Statistical Analyses
Extended and standard intervals were compared according to incident prescription in a manner consistent with the intention-to-treat principle. Descriptive statistics, Kaplan-Meier statistic and curves, and Cox proportional hazards regression analyses were performed from January 28 to June 22, 2022, using Stata version 17.0 (StataCorp). Tests were 2-tailed and P = .05 was defined as having statistical significance.
Results
Adoption of Extended-Interval Pembrolizumab
After the FDA approval of extended-interval pembrolizumab in April 2020, its adoption rose steadily to 32.6% by January 2021, and this rate was maintained through the end of the analysis period in August 2021 (Figure 1A). Adoption of the extended interval among first pembrolizumab doses followed a similar pattern, reaching peak adoption in June 2020 and maintaining a steady 20% to 25% share of prescriptions from November 2020 onward (Figure 1B). Of patients who began treatment with the standard-interval dose, 65% continued with it for the entire treatment duration (Figure 1C). Of those who began the extended-interval dosing, 95% to 100% continued with it (Figure 1D).

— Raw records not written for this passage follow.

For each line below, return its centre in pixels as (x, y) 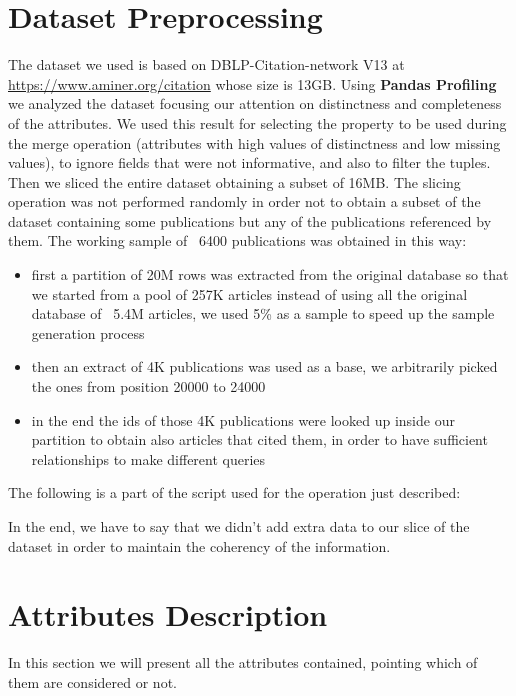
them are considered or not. (92, 681)
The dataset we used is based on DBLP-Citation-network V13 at (206, 64)
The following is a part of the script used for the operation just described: (234, 492)
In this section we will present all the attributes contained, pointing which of (243, 662)
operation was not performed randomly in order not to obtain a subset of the (244, 201)
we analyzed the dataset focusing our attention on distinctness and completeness (255, 103)
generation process (88, 332)
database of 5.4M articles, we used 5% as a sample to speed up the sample (263, 313)

TTD of Extended vs Standard Intervals
The all-diseases cohort included 835 patients (mean [SD] age, 70.9 (8.7) years; 809 [96.9%] men; data on race and ethnicity were not considered); 676 patients (81.0%) received standard-interval dosing and 159 patients (19.0%) received extended-interval dosing alone (Table). Age, sex, CCI, and pembrolizumab indication were well balanced between the subpopulations. After a median follow-up of 373 days, median TTD was 127.5 days for standard interval dosing and 168 days for extended interval (HR, 1.00; 95% CI, 1.00-1.00; P = .08; Figure 2A; eTable 2 in the Supplement). The TTD outcomes by primary site of disease are summarized in eTable 3 in the Supplement. We did not observe differences in either incident levothyroxine or prednisone prescriptions or response assessment rate (eTables 4 and 5 in the Supplement).
Table. Characteristics of the Comparative Effectiveness Analysis Cohorts of Standard-Interval vs Extended-Interval Dosing of Pembrolizumab.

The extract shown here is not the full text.